Durant cette période, j’ai pu travailler sur l’uniformisation de la signalétique des documents. J’ai refait toutes les cotes des documentaires (qui étaient disparates en terme de taille / couleur) et apposé un ruban adhésif de la couleur de la Dewey en haut du dos du livre. J’ai désherbé encore quelques documents. Cette période de transition a aussi vu la mise en place d’une mini ludothèque. Le nombre de prêt n’a pas baissé (depuis le 1er septembre 1861 documents ont été empruntés! pour 617 élèves), des commandes ont été passées régulièrement et le fond s’est diversifié. Le fait de n’avoir qu’une partie des collections du CDI a, je pense, donné une plus grande visibilité à des documents qui étaient jusque là noyés dans la masse. Ce CDI n’était clairement pas le lieu de travail le plus idéal pour un CDI de collège. Mais je savais que c’était provisoire et que ça aurait pu être pire. Nous nous sommes tous adaptés en essayant de garder notre bonne humeur. Le CDI n’a pas été mis à l’écart et ne s’est pas « éteient » pendant cette période. Au contraire! Je me dis, avec du recul, que nous nous sommes concentrés sur l’essentiel, sur les points positifs pour avancer. J’ai senti un nouveau dynamisme se mettre en place, une nouvelle énergie, comme un vent de renouveau. Bien entendu il y a eu des moments durs, des moments où on se demande ce qu’on fout là.. Et puis ça passe. En cas de petit coup de déprime, on ouvrait le plan du CDI et on se disait que quand même ça allait être chouette. Et puis il y a eu le choix et la commande du nouveau mobilier, c’était assez motivant…

15 jours avant les vacances de février 2019, nous sommes à nouveau entrés dans la phase des cartons. Les derniers. Les élèves ont été d’une aide précieuse (comme pour la première mise en carton). C’est avec un petit pincement au cœur que j’ai fermé le CDI cagibi avant de partir en congé.
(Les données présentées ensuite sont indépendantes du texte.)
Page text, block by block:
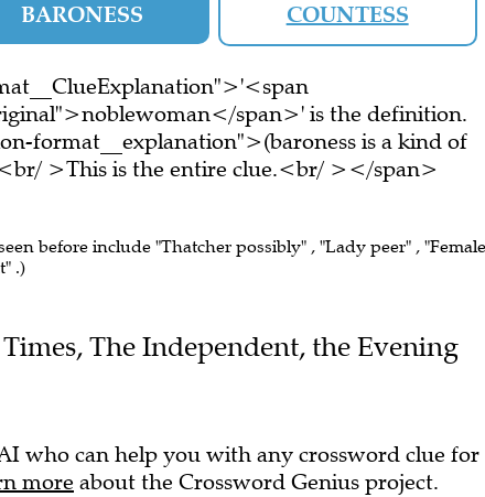
BARONESS COUNTESS
span>' is the definition.
format__explanation">(baroness is a kind of
>This is the entire clue.<br/ ></span>
before include "Thatcher possibly" , "Lady peer" , "Female
.)
The Independent, the Evening
who can help you with any crossword clue for
more about the Crossword Genius project.

J’ai confié les plantes vertes à un collègue AVS, et je me rendue compte que la pause café des reclus du fin fond du collège serait terminée, que les moments de rigolade avec ma voisine infirmière seraient aussi un bon souvenir. Parce que même si matériellement ce n’était pas le grand luxe, cette période a été pour moi, humainement parlant, d’une grande richesse.

Le nouveau CDI

Prof doc en perdition (Les cartons présents représentent l’ensemble de mon CDI cagibi, le triple est arrivé ensuite)

Lundi 11 mars 2019: le jour de la reprise et le jour J (et également le temps de la reprise à temps complet). Quand je suis arrivée au collège, les cartons étaient toujours bien en place au CDI Cagibi. Par contre j’ai remarqué les 2 semi remorques stationnés devant le collège et le monte charge installé et donnant accès au nouveau CDI. Serait-ce en partie mon nouveau mobilier? Va t-on pouvoir utiliser le monte charge pour déplacer les cartons de livres. Il était clairement hors de question que j’en déplace un seul (mon dos a déjà bien douillé à force de se baisser, de pousser, fermer des cartons) mais j’avais un peu de compassion pour mes collègues agents (du collège et du département à nouveau) qui allaient se coltiner le boulot. On y aura eu accès partiellement. En effet les semi remorques ont livré la quasi totalité du mobilier de l’ensemble de cette aile du 1er étage, qui outre le CDI, voit naitre de nouvelles salles de classes (dont l’ouverture est prévue pour septembre). Pendant 2 jours, je n’ai jamais vu défiler autant de tables, chaises, armoires, cartons devant mes yeux. J’ai tenté de faire placer les cartons aux bons endroits dès le départ, mais vu le passage, le montage des meubles / étagères en parallèle, j’ai vite lâché l’affaire. J’ai eu le temps de prendre une photo dans cet espace vide avant qu’une montagne de cartons s’amoncelle… Pendant ces 2 jours, je ne savais plus trop où j’habitais. Je me suis sentie un peu inutile, je n’avais pas accès à internet là haut. J’ai donc vogué entre le nouveau CDI, la salle des profs, la vie scolaire, le secrétariat … Et je crois que j’ai un peu paniqué à ce moment là aussi… J’ai vu la montagne de travail qui m’attendait, j’avais peur de ce que j’allais retrouver dans les cartons mis en archive pendant 1 an et demi, j’ai flippé devant le nombre de séries de français encore là en me demandant si j’allais avoir assez de place pour tout ranger…. Je me suis demandée si ce nouveau CDI ressemblerait à quelque chose d’à peu près correct pour mon rendez vous de carrière…
Dès le jeudi, les agents ont commencé à monter les étagères. J’ai un peu chapeauté le tout. On a fait des essais de positionnement, on a bougé un peu l’implantation initialement prévue. Ça commençait à prendre forme. Sur deux jours (vendredi et lundi), j’ai vidé les cartons de fiction, réajusté l’espacement des étagères si nécessaire. Le tout en musique, puisque seule, j’ai pu m’octroyer ce petit plaisir motivant. Suite au désherbage entrepris lors de la première phase du déménagement, l’ajout des documents en archive à ceux du CDI provisoire n’a pas surchargé de trop mes rayonnages. Je pense qu’une autre phase de désherbage sera encore nécessaire dans les années à venir. De surcroit j’ai ressorti les 3 premiers tomes des Chroniques de Spiderwick (spéciale dédicace à E., élève de 6ème qui voulait à tout prix que j’aille les chercher dans le logement de fonction qui faisait office d’archive au CDI pendant la phase transitoire, il y a quelques mois).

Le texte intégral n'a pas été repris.